Objectspace is a public art gallery in Auckland, New Zealand. It opened in 2004 and is dedicated to the fields of craft, applied arts and design.

==Organisation==
Objectspace's founding chair was jeweller Warwick Freeman. The gallery's founding director was Philip Clarke (2004 - 2015). Kim Paton was appointed as the current director in 2015.

Administered by the Objectspace charitable trust, the gallery receives support from Creative New Zealand and The Friends of Objectspace.

The 2017 trustees are:
- Andrew Barrie
- Ben Corban (Chair)
- Kristin D’Agostino
- Tommy Honey
- Kim Smith
- Kimina Styche
- Pauline Ray
- Deborah Crowe
- Kolokesa Mahina-Tuai
- Cathy Veninga

The trustees have appointed Octavia Cook, Marianne Hargreaves, Justine Olsen and Areta Wilkinson as special advisors.

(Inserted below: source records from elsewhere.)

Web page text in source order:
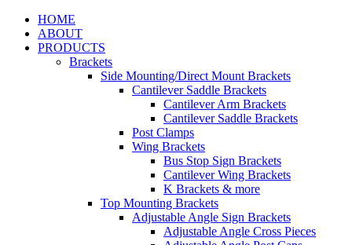
HOME
ABOUT
PRODUCTS
Brackets
Side Mounting/Direct Mount Brackets
Cantilever Saddle Brackets
Cantilever Arm Brackets
Cantilever Saddle Brackets
Post Clamps
Wing Brackets
Bus Stop Sign Brackets
Cantilever Wing Brackets
K Brackets & more
Top Mounting Brackets
Adjustable Angle Sign Brackets
Adjustable Angle Cross Pieces
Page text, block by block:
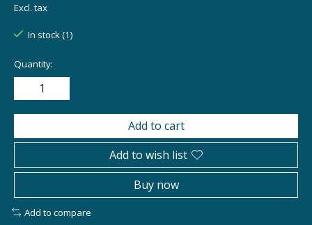
Excl. tax
In stock (1)
Quantity:
Add to cart
Add to wish list
Buy now
Add to compare
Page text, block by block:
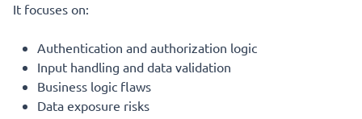
It focuses on:
Authentication and authorization logic
Input handling and data validation
Business logic flaws
Data exposure risks

==Master of Craft series==
The Objectspace Masters of Craft exhibition series highlights a New Zealand practitioner and is accompanied by a publication. Former chair Warwick Freeman writes 'A Master of Craft is someone who has acquired a deep understanding around a particular making practice. They make work that is honed by the experience of doing something very well for a very long time'. Artists who have been recognized in this series include:

- industrial designer Peter Haythornthwaite (2018)
- graphic designer Mark Cleverley (2014)
- interior designer Nanette Cameron (2013)
- jeweller Kobi Bosshard (2012)
- potter Richard Parker (2011)

==2017 relocation and extension of mission==

In 2017 Objectspace moved from its original premises to new premises at 13 Rose Road in Ponsonby, Auckland. The new gallery has increased space for exhibitions. The move was driven by an increase in Objectspace's funding from Creative New Zealand, to include the disciplines of architecture and design alongside craft and applied art. The opening exhibitions included an installation in the new courtyard space by Warwick Freeman, an exhibition of a collaboration between typographer Kris Sowersby and design agency Alt Group, and FutureIslands, a restaging of the New Zealand presentation at the 2016 Venice Biennale of Architecture. The new gallery opened on 27 July 2017.